New Delhi: Private doctors who, during COVID-19, ran establishments and clinics will fall under the central government’s medical insurance scheme if they succumbed to the infection, irrespective of whether they treated an infected patient, the Supreme Court observed Tuesday.
A bench of justices P.S. Narasimha and R. Mahadevan dismissed the distinction between government doctors and private doctors—as claimed by the Maharashtra government—under the insurance scheme.
“Once two conditions—that the doctor opened his/her clinic during the pandemic and died due to COVID-19—are satisfied, it is not for us to consider whether the doctor opened [the clinic] for providing services for COVID-19 treatment,” the bench said orally. “There should be evidence to support the two conditions.”
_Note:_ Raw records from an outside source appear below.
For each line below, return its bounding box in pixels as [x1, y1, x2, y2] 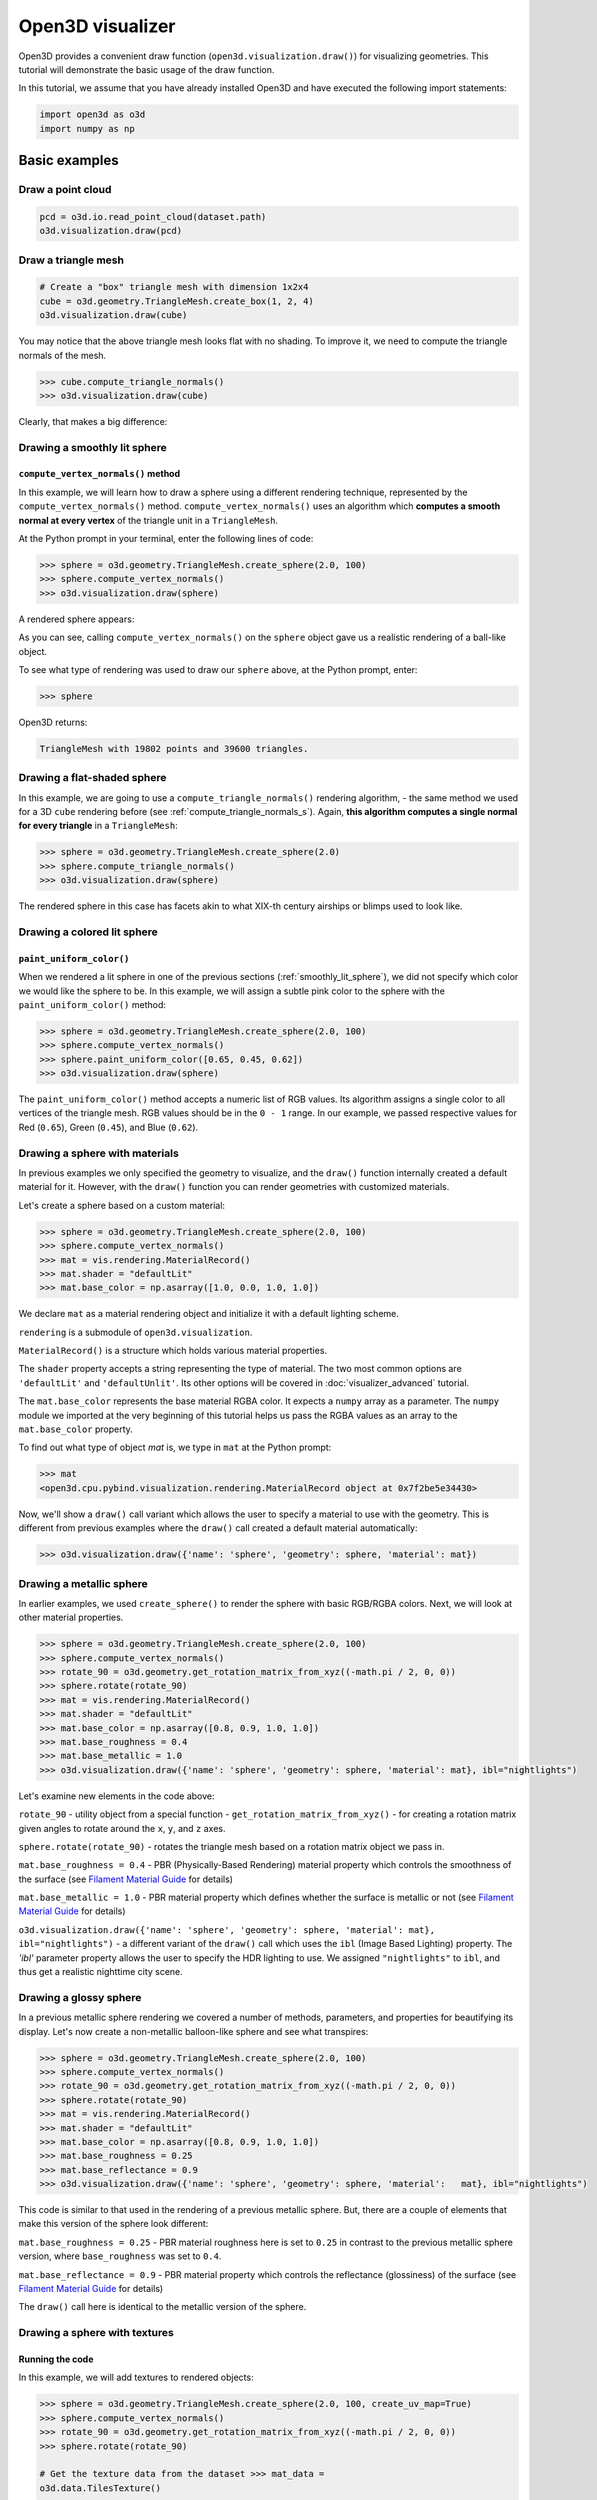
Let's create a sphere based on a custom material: [18, 1199, 225, 1211]
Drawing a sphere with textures [18, 2326, 174, 2340]
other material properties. [18, 1611, 124, 1624]
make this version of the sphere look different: [18, 2218, 209, 2230]
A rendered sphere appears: [18, 613, 135, 625]
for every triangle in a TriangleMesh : [18, 820, 179, 832]
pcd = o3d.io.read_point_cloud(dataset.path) [39, 211, 267, 222]
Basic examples [18, 152, 119, 169]
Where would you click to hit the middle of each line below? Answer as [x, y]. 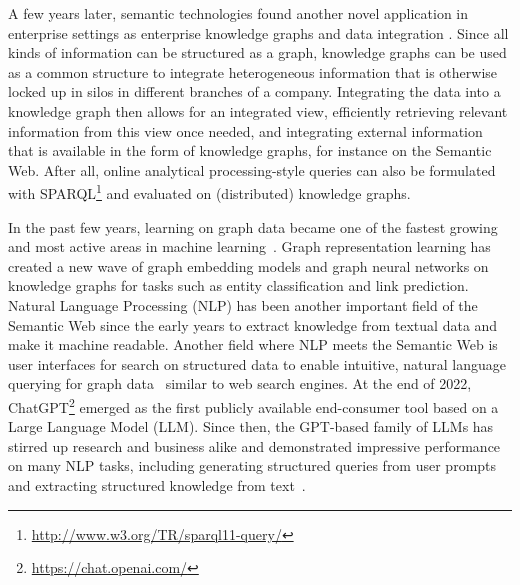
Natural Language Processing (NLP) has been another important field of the [243, 304]
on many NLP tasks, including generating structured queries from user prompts [252, 465]
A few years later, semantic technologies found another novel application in [238, 13]
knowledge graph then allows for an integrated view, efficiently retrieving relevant [258, 110]
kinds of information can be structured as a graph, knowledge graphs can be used [257, 52]
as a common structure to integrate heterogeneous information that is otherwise [253, 71]
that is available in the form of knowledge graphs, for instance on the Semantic [250, 150]
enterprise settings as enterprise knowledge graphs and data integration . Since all [258, 32]
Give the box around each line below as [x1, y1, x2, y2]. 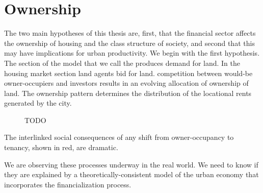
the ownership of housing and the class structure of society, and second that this [4, 37, 255, 48]
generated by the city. [4, 98, 72, 108]
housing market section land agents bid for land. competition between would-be [4, 67, 253, 78]
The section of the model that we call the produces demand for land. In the [4, 57, 240, 68]
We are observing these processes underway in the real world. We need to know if [4, 159, 258, 170]
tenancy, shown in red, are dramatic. [4, 142, 118, 153]
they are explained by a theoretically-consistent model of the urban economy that [4, 169, 259, 180]
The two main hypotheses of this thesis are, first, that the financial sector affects [4, 28, 256, 38]
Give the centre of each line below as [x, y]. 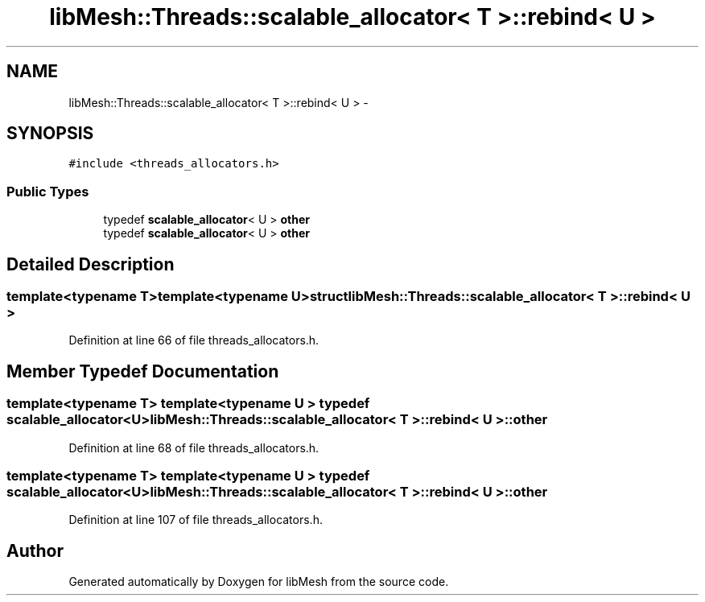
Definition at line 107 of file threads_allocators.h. [196, 520]
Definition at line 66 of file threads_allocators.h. [194, 340]
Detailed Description [91, 264]
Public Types [48, 191]
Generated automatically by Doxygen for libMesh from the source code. [259, 582]
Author [35, 550]
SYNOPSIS [50, 134]
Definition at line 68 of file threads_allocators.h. [194, 447]
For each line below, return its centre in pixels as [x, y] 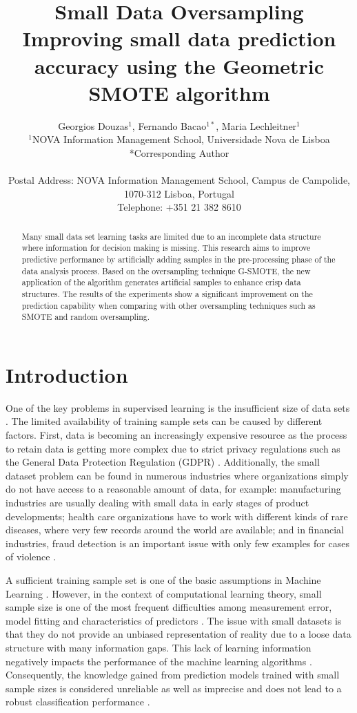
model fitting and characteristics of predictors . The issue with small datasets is [174, 620]
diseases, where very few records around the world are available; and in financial [175, 530]
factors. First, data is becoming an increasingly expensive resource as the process [176, 435]
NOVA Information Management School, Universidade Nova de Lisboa [181, 139]
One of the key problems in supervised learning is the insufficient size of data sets [178, 407]
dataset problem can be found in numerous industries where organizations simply [177, 475]
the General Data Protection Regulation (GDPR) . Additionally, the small [163, 462]
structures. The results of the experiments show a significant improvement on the [167, 293]
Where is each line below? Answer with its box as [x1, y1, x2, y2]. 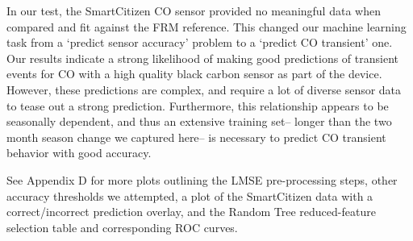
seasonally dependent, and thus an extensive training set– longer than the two [6, 113, 392, 130]
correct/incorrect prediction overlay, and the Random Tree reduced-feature [6, 203, 376, 220]
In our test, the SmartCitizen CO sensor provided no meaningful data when [6, 2, 381, 19]
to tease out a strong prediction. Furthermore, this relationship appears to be [6, 97, 389, 114]
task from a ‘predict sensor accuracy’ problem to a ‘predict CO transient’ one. [6, 34, 393, 51]
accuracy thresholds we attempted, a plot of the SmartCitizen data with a [6, 187, 373, 204]
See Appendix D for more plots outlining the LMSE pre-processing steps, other [6, 171, 398, 188]
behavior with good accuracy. [6, 144, 152, 161]
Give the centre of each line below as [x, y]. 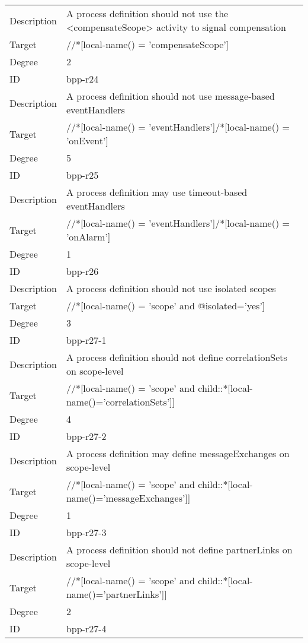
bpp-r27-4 [86, 628]
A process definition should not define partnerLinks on [179, 549]
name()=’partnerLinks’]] [116, 594]
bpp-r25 [82, 175]
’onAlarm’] [88, 237]
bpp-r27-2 [86, 436]
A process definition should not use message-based [170, 96]
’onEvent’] [87, 140]
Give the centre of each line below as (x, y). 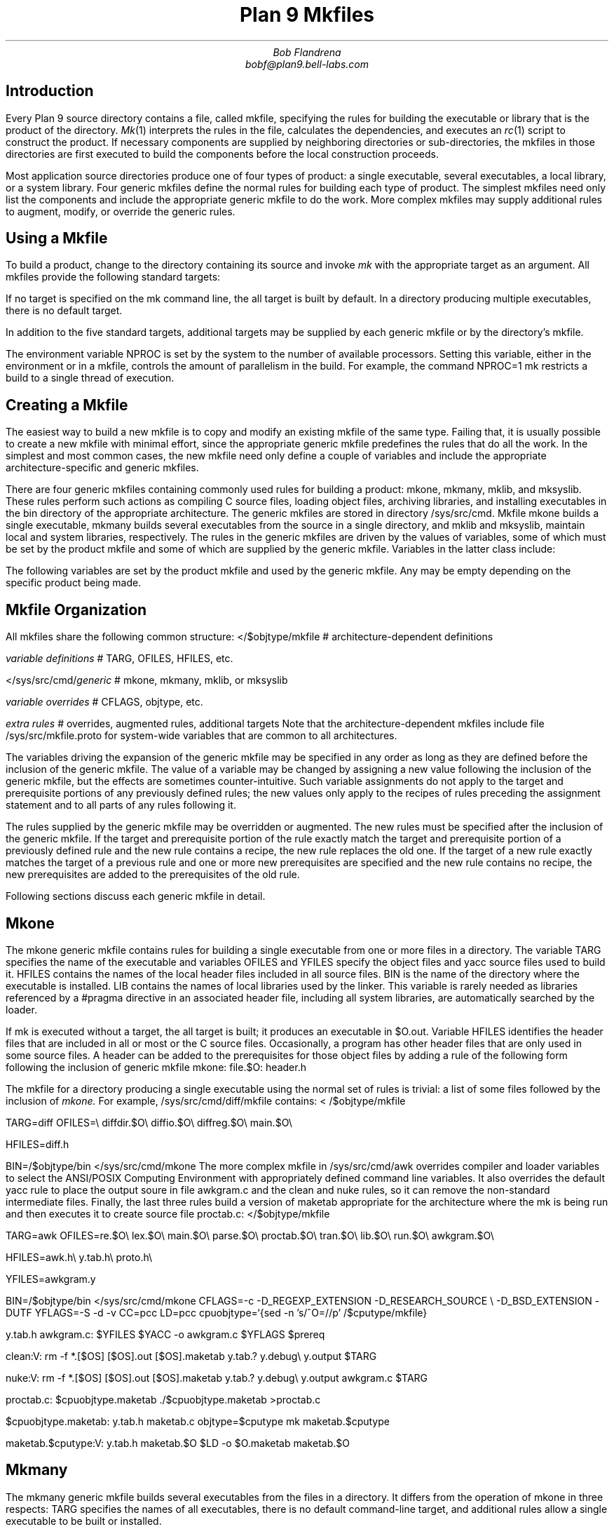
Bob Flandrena (307, 52)
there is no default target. (64, 311)
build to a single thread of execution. (90, 378)
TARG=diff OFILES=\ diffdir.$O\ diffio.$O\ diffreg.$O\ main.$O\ (149, 1122)
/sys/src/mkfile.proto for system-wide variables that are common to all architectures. (202, 736)
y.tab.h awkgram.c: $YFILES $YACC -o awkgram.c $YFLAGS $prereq (165, 1334)
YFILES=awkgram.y (51, 1279)
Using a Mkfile (57, 238)
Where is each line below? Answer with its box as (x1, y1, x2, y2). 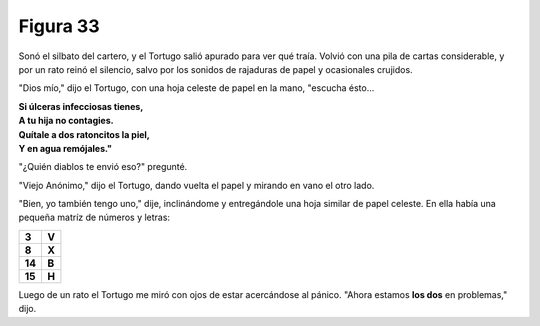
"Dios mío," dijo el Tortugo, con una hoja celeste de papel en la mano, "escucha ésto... (18, 82, 375, 94)
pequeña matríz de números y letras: (18, 211, 170, 224)
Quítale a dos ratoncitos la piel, (18, 128, 150, 140)
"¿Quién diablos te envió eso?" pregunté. (18, 161, 188, 173)
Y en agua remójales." (18, 142, 113, 154)
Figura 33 (18, 15, 100, 37)
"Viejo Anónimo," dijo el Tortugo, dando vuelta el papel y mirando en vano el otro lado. (18, 179, 375, 191)
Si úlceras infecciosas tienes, (18, 100, 144, 112)
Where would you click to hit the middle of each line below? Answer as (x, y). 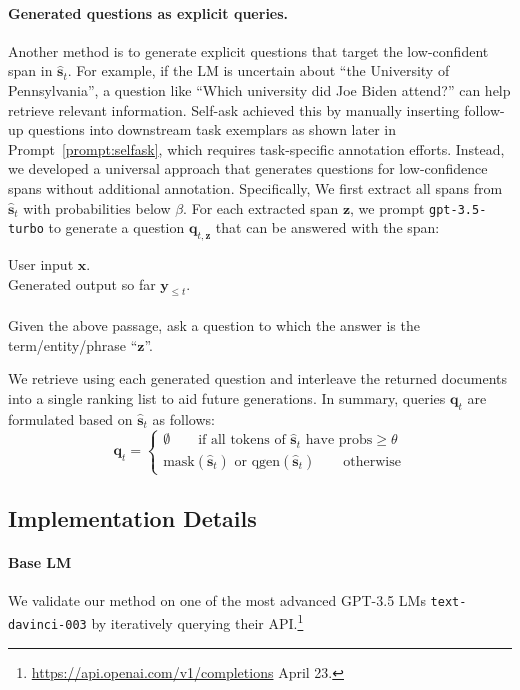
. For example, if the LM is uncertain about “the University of (258, 70)
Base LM (40, 561)
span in (30, 70)
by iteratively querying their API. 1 (197, 622)
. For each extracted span (261, 207)
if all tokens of (242, 440)
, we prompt (387, 207)
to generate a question (116, 227)
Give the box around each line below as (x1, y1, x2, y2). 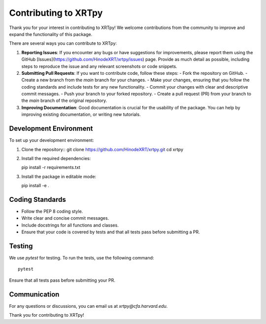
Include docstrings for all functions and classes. (21, 222, 119, 228)
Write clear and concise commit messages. (21, 215, 109, 221)
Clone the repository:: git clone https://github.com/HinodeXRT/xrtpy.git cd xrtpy (21, 146, 183, 152)
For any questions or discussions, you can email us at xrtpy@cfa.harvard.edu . (9, 303, 168, 309)
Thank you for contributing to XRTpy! (9, 312, 85, 318)
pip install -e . (21, 183, 49, 189)
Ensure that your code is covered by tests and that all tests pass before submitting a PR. (21, 229, 200, 235)
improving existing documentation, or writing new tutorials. (21, 111, 141, 118)
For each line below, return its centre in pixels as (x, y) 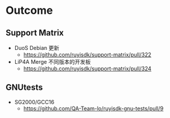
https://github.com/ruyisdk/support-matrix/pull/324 (87, 69)
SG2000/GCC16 (34, 102)
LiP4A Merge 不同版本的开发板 (52, 62)
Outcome (29, 11)
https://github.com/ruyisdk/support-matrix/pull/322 (87, 54)
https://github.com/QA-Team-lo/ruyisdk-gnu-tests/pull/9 (93, 108)
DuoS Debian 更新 (37, 48)
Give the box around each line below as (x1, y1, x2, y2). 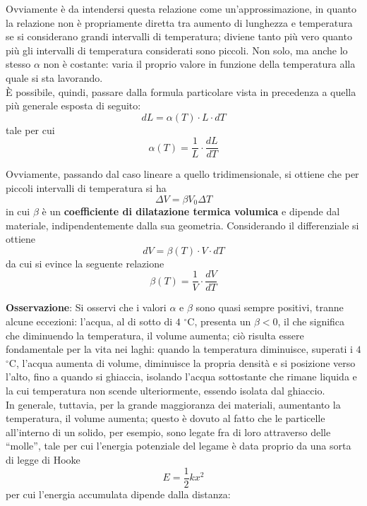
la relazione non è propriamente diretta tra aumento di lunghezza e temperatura (6, 15, 353, 30)
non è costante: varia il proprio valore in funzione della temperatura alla (43, 56, 356, 71)
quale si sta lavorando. (6, 70, 103, 85)
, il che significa (277, 314, 345, 329)
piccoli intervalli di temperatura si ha (6, 181, 167, 195)
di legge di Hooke (6, 452, 80, 467)
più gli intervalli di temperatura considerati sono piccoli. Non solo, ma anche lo (6, 42, 348, 57)
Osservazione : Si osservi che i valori (6, 300, 167, 315)
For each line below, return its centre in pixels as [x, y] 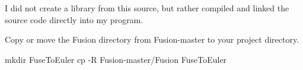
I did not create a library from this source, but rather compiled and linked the [147, 8]
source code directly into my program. [74, 19]
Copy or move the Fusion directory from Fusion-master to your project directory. [152, 39]
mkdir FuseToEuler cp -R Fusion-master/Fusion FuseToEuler [116, 59]
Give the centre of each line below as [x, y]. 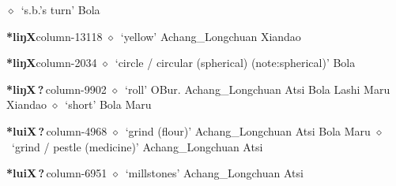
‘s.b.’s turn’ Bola [60, 9]
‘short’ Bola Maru [108, 104]
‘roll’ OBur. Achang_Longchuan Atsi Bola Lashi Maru [258, 89]
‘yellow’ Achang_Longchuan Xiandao [211, 36]
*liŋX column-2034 [52, 63]
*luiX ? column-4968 [57, 130]
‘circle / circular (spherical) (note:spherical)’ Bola [235, 63]
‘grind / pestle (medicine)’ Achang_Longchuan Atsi [137, 146]
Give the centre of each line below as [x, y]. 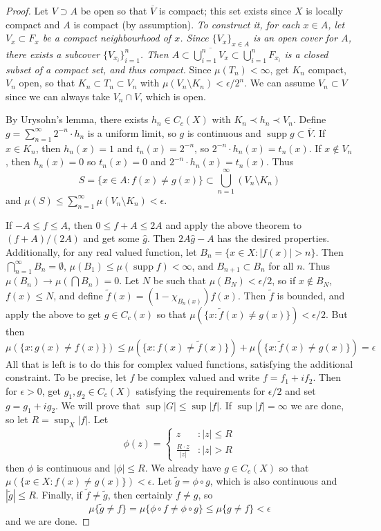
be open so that [114, 10]
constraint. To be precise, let [66, 377]
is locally [324, 10]
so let [17, 419]
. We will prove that [98, 405]
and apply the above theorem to [233, 224]
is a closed [306, 54]
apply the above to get [54, 314]
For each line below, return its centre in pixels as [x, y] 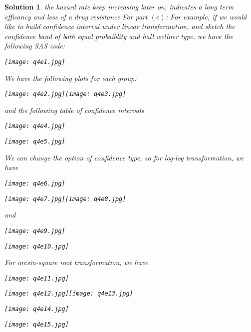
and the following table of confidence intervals [74, 110]
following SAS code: [35, 46]
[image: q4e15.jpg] [37, 324]
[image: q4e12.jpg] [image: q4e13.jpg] [69, 294]
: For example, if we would [206, 16]
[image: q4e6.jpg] [35, 183]
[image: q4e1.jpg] [35, 62]
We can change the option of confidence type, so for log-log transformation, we [124, 157]
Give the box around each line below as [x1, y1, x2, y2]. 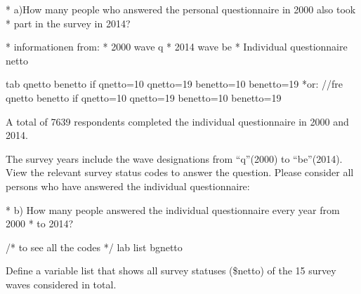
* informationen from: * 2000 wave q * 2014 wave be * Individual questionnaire [6, 39, 348, 54]
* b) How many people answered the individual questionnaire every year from [6, 202, 340, 217]
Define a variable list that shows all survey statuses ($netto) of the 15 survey [6, 263, 336, 278]
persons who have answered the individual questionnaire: [6, 178, 250, 193]
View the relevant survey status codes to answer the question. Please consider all [6, 165, 354, 180]
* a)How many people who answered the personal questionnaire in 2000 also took [6, 2, 356, 16]
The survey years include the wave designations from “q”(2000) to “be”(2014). [6, 151, 343, 166]
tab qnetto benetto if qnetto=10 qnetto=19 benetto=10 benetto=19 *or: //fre [6, 76, 343, 91]
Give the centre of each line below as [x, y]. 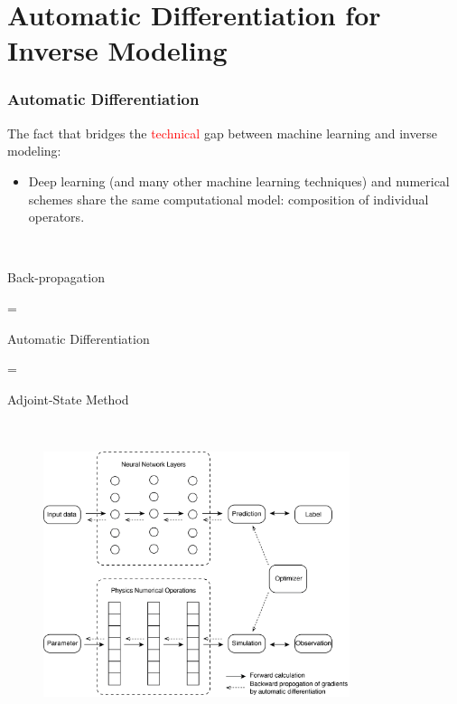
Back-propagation [56, 277]
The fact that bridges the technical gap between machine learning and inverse [222, 133]
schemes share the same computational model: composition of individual [228, 199]
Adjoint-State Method [68, 399]
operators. [56, 217]
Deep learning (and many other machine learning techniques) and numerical [239, 181]
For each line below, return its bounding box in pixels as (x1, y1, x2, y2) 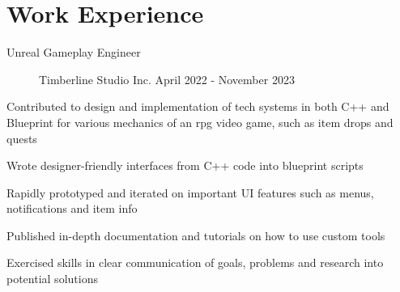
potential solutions (6, 270, 98, 287)
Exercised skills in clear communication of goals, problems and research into (6, 254, 384, 271)
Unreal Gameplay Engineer (6, 44, 141, 61)
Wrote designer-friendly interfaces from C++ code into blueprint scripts (6, 157, 364, 174)
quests (6, 129, 37, 146)
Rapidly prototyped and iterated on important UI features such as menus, (6, 184, 374, 201)
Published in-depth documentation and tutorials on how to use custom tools (6, 226, 385, 243)
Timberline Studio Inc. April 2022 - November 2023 (39, 70, 295, 87)
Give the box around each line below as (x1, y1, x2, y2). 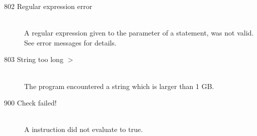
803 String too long (4, 54, 63, 64)
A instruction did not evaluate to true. (24, 124, 143, 134)
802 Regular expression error (4, 1, 93, 11)
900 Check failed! (4, 97, 57, 108)
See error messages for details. (24, 37, 117, 47)
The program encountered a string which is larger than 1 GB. (24, 80, 214, 91)
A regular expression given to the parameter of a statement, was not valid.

The bench, however, has reserved its judgment to prescribe broad guidelines for the implementation of the insurance scheme.
The Union Ministry of Health and Family Welfare announced the insurance scheme for health workers who died of COVID-19 on 28 March 2020.
Titled “Pradhan Mantri Garib Kalyan Yojana Package: Insurance Scheme for Health workers fighting COVID-19”, it assured Rs 50 lakh to the kin of eligible health workers who lost their lives due to COVID-19 while on official duty.
“You should compel the insurance company to pay if, according to you, the condition is met that they were on a COVID-19 response, and they died because of COVID-19. Merely because they were not on government duty, the assumption that they were making profits and sitting idle is not correct,” the bench told additional solicitor general Aishwarya Bhatti, who argued that unless an order to requisition or draft a doctor during the pandemic was in place, the doctor would not be eligible under the PM insurance scheme.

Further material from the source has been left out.